“It (Wabi Sabi) is an expression of the beauty that lies in the brief transition between the coming and going of life, both the joy and melancholy that make up our lot as humans.”
(from Wabi Sabi, the Japanese Art of Impermanence by Andrew Juniper)
My work reflects my fascination with architecture, architectural elements and urban landscapes. My interest in structures is partially derived from the physicality of the imagery, its properties, lines and weight. Structures have been a constant in my work for nearly 15 years.
I am intrigued by industrial forms found both in the landscapes of my immediate environment and those seen in my travels. A photo journal in which I sketch and write, functions as a springboard for my work.
In this series of paintings I’m trying to deconstruct the images and then reassemble them while still maintaining the character of the original.

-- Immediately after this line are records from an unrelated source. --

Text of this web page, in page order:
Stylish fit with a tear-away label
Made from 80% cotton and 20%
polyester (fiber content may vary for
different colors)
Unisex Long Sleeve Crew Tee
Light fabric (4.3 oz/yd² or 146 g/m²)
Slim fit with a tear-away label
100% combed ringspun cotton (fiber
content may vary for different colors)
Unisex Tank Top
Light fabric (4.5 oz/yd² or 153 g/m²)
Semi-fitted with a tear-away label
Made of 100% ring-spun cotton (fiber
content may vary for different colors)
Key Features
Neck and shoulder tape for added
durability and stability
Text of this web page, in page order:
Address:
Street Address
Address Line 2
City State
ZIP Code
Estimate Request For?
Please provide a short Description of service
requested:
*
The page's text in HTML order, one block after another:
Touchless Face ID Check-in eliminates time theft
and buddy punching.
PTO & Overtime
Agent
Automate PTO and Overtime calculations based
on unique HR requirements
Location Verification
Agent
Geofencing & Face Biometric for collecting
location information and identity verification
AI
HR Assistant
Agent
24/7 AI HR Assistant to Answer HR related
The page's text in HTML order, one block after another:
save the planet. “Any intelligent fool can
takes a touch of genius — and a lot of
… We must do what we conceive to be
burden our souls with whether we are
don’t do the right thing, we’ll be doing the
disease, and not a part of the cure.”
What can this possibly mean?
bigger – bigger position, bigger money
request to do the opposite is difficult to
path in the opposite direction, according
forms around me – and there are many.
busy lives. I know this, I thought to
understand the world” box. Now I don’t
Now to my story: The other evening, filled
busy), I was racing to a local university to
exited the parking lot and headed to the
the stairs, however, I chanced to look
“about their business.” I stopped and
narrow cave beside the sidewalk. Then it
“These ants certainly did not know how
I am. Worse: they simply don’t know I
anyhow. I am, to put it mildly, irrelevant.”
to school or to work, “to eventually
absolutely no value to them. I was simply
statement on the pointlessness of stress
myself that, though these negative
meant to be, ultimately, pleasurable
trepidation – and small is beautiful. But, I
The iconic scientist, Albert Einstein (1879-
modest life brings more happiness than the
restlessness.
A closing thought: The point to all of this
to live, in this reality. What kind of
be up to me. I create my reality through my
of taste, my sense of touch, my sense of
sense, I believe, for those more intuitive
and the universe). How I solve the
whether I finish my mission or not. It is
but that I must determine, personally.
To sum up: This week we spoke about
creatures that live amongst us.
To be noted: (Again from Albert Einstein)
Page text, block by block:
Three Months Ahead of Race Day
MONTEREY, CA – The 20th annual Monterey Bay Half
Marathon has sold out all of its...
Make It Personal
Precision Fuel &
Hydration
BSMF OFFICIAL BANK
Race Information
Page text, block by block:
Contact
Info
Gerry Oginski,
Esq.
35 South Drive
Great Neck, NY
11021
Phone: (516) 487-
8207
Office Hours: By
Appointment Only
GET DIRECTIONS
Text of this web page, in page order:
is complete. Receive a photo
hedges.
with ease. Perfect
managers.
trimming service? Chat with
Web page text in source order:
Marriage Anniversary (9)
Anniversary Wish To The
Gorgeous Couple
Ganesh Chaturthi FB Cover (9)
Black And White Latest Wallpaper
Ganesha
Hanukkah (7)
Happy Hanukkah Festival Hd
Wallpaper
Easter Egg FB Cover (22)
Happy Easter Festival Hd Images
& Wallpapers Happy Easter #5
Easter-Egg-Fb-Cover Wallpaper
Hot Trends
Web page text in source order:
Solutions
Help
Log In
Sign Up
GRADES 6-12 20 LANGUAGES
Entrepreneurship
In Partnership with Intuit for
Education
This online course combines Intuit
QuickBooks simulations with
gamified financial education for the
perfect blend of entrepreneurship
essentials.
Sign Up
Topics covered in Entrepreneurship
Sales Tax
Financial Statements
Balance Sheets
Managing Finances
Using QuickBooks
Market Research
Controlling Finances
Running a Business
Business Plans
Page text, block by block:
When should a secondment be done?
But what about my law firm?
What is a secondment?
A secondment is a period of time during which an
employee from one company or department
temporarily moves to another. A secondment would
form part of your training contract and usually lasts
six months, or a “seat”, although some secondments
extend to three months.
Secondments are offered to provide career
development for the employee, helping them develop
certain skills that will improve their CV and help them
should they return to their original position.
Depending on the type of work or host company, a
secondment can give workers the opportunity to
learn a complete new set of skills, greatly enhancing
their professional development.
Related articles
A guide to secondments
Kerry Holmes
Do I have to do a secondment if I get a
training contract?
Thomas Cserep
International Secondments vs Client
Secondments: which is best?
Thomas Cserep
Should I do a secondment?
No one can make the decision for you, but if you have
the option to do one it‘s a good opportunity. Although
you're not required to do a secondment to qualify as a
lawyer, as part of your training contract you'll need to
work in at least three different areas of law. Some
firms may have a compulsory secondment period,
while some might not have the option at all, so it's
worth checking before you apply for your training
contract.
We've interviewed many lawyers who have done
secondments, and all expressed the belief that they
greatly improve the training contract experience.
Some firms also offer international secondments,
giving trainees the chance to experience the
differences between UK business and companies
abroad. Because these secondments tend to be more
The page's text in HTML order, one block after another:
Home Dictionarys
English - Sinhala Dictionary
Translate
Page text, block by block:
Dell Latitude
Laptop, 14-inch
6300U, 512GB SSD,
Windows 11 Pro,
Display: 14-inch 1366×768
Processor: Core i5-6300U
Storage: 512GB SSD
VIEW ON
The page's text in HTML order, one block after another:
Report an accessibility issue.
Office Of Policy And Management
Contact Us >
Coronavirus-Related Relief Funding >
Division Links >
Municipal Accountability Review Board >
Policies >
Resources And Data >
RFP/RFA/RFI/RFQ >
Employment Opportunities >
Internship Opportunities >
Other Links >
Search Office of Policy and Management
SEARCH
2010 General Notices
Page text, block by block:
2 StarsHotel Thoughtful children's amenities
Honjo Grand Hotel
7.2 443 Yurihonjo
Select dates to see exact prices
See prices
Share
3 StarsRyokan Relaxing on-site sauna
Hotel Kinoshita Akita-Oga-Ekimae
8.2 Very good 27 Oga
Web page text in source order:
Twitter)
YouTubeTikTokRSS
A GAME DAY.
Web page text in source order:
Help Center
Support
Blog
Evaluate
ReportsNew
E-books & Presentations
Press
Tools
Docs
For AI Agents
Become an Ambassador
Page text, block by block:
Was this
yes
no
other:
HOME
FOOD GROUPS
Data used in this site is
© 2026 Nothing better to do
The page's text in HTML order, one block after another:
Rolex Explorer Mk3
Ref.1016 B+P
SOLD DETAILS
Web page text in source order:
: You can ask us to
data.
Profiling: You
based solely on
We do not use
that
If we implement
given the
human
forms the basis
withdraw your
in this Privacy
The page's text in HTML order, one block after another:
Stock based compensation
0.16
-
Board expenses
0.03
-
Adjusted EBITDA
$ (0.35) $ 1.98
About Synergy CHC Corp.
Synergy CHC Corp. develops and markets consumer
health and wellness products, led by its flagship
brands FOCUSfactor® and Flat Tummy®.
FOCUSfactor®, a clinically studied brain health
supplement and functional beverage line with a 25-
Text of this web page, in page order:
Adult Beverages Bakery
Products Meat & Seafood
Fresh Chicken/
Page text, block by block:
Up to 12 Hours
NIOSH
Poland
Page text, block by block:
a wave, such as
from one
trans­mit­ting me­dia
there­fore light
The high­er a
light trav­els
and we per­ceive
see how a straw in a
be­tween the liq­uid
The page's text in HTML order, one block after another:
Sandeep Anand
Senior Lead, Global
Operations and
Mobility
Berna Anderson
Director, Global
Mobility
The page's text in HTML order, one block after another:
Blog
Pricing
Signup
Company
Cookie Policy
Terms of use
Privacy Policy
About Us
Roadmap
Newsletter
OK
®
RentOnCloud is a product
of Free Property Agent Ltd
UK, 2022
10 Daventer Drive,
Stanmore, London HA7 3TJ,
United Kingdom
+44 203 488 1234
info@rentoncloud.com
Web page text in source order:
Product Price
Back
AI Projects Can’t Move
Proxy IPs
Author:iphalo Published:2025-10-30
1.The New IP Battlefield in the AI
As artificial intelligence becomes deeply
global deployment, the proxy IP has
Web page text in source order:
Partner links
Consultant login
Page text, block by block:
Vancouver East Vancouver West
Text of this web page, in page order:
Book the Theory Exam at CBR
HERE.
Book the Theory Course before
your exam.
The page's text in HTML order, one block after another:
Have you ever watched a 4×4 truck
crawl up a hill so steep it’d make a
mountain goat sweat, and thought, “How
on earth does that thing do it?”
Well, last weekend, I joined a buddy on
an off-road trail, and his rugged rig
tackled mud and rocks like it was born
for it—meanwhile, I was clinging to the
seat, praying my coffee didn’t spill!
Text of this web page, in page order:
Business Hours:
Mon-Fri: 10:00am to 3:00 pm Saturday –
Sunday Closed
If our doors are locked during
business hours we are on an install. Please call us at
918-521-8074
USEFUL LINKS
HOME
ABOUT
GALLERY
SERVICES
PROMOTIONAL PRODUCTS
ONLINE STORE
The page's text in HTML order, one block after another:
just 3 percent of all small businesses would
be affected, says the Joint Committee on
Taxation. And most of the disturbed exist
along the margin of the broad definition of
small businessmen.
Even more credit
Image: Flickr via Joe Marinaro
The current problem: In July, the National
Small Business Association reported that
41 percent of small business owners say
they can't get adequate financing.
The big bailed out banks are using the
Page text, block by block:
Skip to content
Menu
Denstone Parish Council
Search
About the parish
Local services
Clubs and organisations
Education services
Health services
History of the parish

My hope is to innovate enough so that the while the original might not be recognizable the painting establishes the memory of a place. The new images are created through a process of layering prints, paint, tearing and sanding. As a result of this process, like memory, images are fragmented and broken. They’re not perfectly aligned and the resulting effect created is a new reality that is no longer about the actual place but about the experience of the place. What also occurs is the discovery of unexpected juxtapositions in the image, in the color, in the painting, in the world, in life — serendipity. For me, these paintings are simultaneously beautiful and repulsive, joyous and melancholy, dissident and harmonic, quiet and chaotic.